Circula nas redes sociais, uma nota de 8 páginas do Ministério da Educação (ME) dirigida a todos os Delegados, dando orientações sobre a implementação de Ensino à Distância (EaD), como alternativa para ocupar os professores e entreter os alunos.

Esta medida apanhou todo mundo de surpresa, porque o ME havia dito que vários cenários estavam em cima da mesa, porém, ninguém esperava que a ministra iria optar justamente pelo cenário mais improvável – Ensino à Distância.

A surpresa foi ainda maior porque o ME não socializou a ideia com os sindicatos (SINDPROF e SINDEP) que representam a classe docente, não se preocupou em ouvir os pais, tão pouco os professores.

E quando é assim, e como estamos a viver sob o Estado de Emergência, a colaboração de todos exige-se.

Sendo assim, vamos todos entrar numa jogada do faz de conta, que é a seguinte:

  1. Cabo Verde é realmente o 'Japão de África' e, portanto, não há nenhum problema em implementar o EaD;
  1. Todos os Delegados vão conseguir pôr em prática, todas as orientações prescritas na nota/refª27/DNE/2020;
  1. As condições humanas e materiais já haviam sido criadas pelo ME, logo que o vírus entrou no país, graças ao programa Mundu Novu;
  1. Todas as escolas e concelhos do país conseguem aplicar o EaD, sem dificuldades;
  1. Os professores já estão na preparação metodológica à distância (13 a 17 de abril), conforme prevê a dita nota;
  1. Todos os professores e todos os alunos dominam muito bem as comunicações via Skype, messenger, viber, e-mail, WhatsApp e ZOOM web conferências;
  1. Os pais gostam muito desta decisão porque finalmente os filhos vão estar muito bem ocupados;
  1. Os alunos também adoram a ideia porque, até que enfim vão poder estrear os novos equipamentos oferecidos e também ver os seus queridos professores;
  1. O país sobe na estatística da UNESCO como sendo o primeiro PALOP e segundo da CPLP a aplicar o EaD, neste período da crise;
  1. A Comunidade Internacional irá reconhecer que Cabo Verde é realmente um modelo na aplicação de uma “Educação inclusiva e de qualidade sem deixar ninguém para trás”.

Assim, como dizia a minha colega Lígia Herbert, vamos continuar a viver num país das maravilhas, mas, claro está, sem a ALICE.

P.S. As fichas e apostilas já estão nas delegações que deverão fazê-las chegar a todos os alunos através de bombeiros e ambulâncias.

Comentários  

+1 # Luiz Nunes 15-04-2020 22:22
Professor Adalberto,
Tal memorando somente pode ser comparado ao estudo epidemológico que projeta 39.000 mil casos de contaminação até Julho, com um índice de mortalidade de 439 casos.
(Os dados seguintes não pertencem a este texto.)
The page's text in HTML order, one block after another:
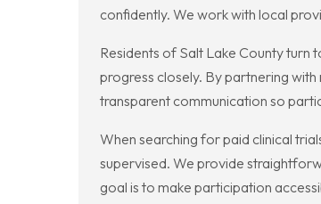
confidently. We work with local
Residents of Salt Lake County turn
progress closely. By partnering
transparent communication so
When searching for paid clinical
supervised. We provide
goal is to make participation

Ou seja, realmente aqui até quando as coisas vão mau, nos safamos e nos saimos muito bem...
Será?
Cada vez mais penso que a Utopia, nascida numa ilha do Atlântico, teve seu berço ao nosso redor.
Obrigado pelo esclarecimento, espero que percebam a ironia e que uma catástrofe se aventura diante dos nossos olhos!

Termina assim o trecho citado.